Compare the sums of the absolute values of the coefficients for both models, as well as the number of coefficients that are zero. Based on these measures, which model is a "simpler" description of the relationship between the features and the target?


In [19]:
lassoo1 = Lasso(alpha=0.001, max_iter=100000)
X_train_s = s.fit_transform(x_train)
lassoo1.fit(X_train_s, y_train)
X_test_s = s.transform(x_test)
y_pred = lassoo1.predict(X_test_s)
r2_score(y_test, y_pred)


0.8917369917314388

In [20]:
lr = LinearRegression()
lr.fit(X_train_s, y_train)
y_pred_lr = lr.predict(X_test_s)

r2_score(y_test, y_pred_lr)

0.8799482868812627

## L1 vs. L2 Regularization
As mentioned in the deck: `Lasso` and `Ridge` regression have the same syntax in SciKit Learn.
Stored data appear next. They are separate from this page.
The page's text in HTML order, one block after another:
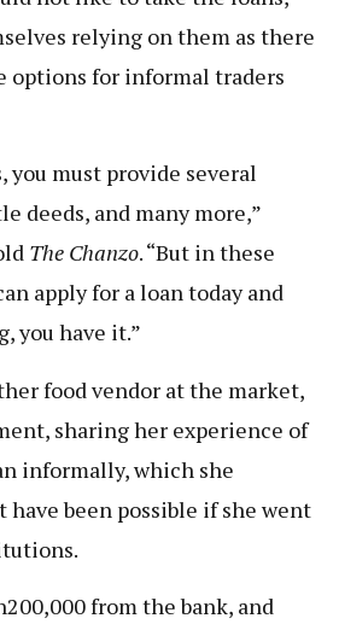
relying on them as there
options for informal traders
you must provide several
deeds, and many more,”
The Chanzo. “But in these
apply for a loan today and
you have it.”
food vendor at the market,
sharing her experience of
informally, which she
have been possible if she went
from the bank, and
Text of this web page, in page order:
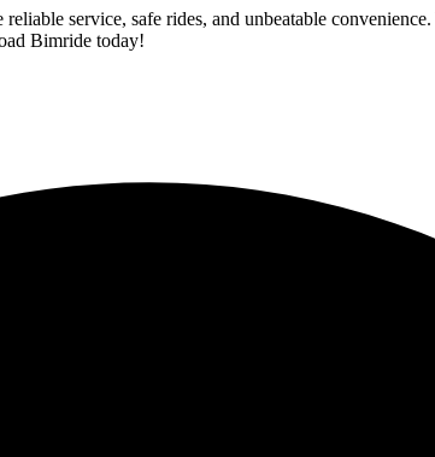
service, safe rides, and unbeatable
Bimride today!

Now we're going to compare the results from Ridge vs. Lasso regression:


In [22]:
### BEGIN SOLUTION
# Decreasing regularization and ensuring convergence
from sklearn.linear_model import Ridge


r = Ridge(alpha = 0.001)
X_train_s = s.fit_transform(x_train)
r.fit(X_train_s, y_train)
X_test_s = s.transform(x_test)
y_pred_r = r.predict(X_test_s)

# Calculating r2 score
r.coef_
### END SOLUTION

array([-1.43017082e+01,  1.15185474e+01, -2.17817850e+01,  5.00353736e+00,
       -4.13509201e+00,  1.30868122e+01,  1.94339817e+01, -2.26454525e+01,
        2.09366189e+01, -1.40106342e+00,  1.68964569e+01,  3.97219520e-01,
        6.49774506e-01,  2.42472380e-01,  6.66775946e-01,  1.38068884e+00,
       -8.37348303e+00,  6.53158555e+00, -7.65358814e-01, -1.16623097e+00,
       -2.52325047e+00, -8.00433885e+00,  2.15527434e+01,  4.50185260e+00,
       -8.12917429e-01, -3.79154996e-02,  2.91198781e-01, -9.77233905e+00,
        1.59002806e+00,  1.12634966e+00, -1.15591658e+00, -1.07548914e+00,
        4.43908941e+00, -4.07048351e+00, -1.23523954e+00,  8.08218938e+00,
       -3.14207888e-01, -8.01161891e+00,  1.28027050e+01,  8.12427445e+00,
        1.58713331e+00,  6.87224963e+00,  5.32012933e-02,  1.57809183e+00,
       -5.40970480e+00,  5.00353737e+00, -4.32883794e+00, -8.05472175e+00,
        2.13226638e+00,  1.62233746e-01,  8.33891342e-02, -9.76359999e-01,
        3.26407951e-01, -

In [24]:
lassoo1 # same alpha as Ridge above

In [25]:
lassoo1.coef_

array([-0.00000000e+00,  0.00000000e+00, -1.82869276e+01,  5.40005682e+00,
       -0.00000000e+00,  1.11657677e+01,  8.69228971e+00, -1.79751693e+01,
        4.94276895e+00,  0.00000000e+00,  6.12489385e+00,  8.73861796e-01,
        9.74404935e-01,  2.13151397e-03,  0.00000000e+00,  1.73896404e+00,
       -9.99432645e+00,  4.92668212e+00, -5.52928098e-01, -7.25516204e-01,
       -0.00000000e+00, -0.00000000e+00,  0.00000000e+00,  4.08824127e+00,
        5.22040647e-01,  2.17945394e-01,  1.30088853e-01, -1.26984366e+00,
        4.91283934e-01,  7.66056624e-01, -8.31333579e-01, -7.08257356e-01,
        2.65589223e+00, -8.39092955e-01, -9.99905016e-01,  3.88446848e+00,
       -7.72469478e-01,  6.91632151e+00,  7.29412809e+00,  5.85602446e+00,
        1.40587620e+00,  6.37871457e+00,  5.95018329e-01, -2.08335499e+00,
       -5.58976948e+00,  1.45350681e+00, -3.36312999e+00, -7.49442274e+00,
        2.40744022e+00,  1.03079226e+00, -8.08815677e-01,  0.00000000e+00,
        1.11004858e+00, -

In [27]:
y_pred = r.predict(X_pf_ss)
print(r2_score(y, y_pred))

y_pred = lassoo1.predict(X_pf_ss)
print(r2_score(y, y_pred))

0.904550293230595
0.9061473908134146


# Example: Does it matter when you scale?

In [28]:
X_train, X_test, y_train, y_test = train_test_split(X_ss, y, test_size=0.3, 
                                                    random_state=72018)

In [29]:
lr = LinearRegression()
lr.fit(X_train, y_train)
y_pred = lr.predict(X_test)
r2_score(y_test, y_pred)

0.6881141968532016

In [30]:
X_train, X_test, y_train, y_test = train_test_split(X, y, test_size=0.3, 
                                                    random_state=72018)

In [31]:
s = StandardScaler()
lr_s = LinearRegression()
X_train_s = s.fit_transform(X_train)
lr_s.fit(X_train_s, y_train)
X_test_s = s.transform(X_test)
y_pred_s = lr_s.predict(X_test_s)
r2_score(y_test, y_pred)

0.6881141968532016

**Conclusion:** It doesn't matter whether you scale before or afterwards, in terms of the raw predictions, for Linear Regression. However, it matters for other algorithms. Plus, as we'll see later, we can make scaling part of a `Pipeline`.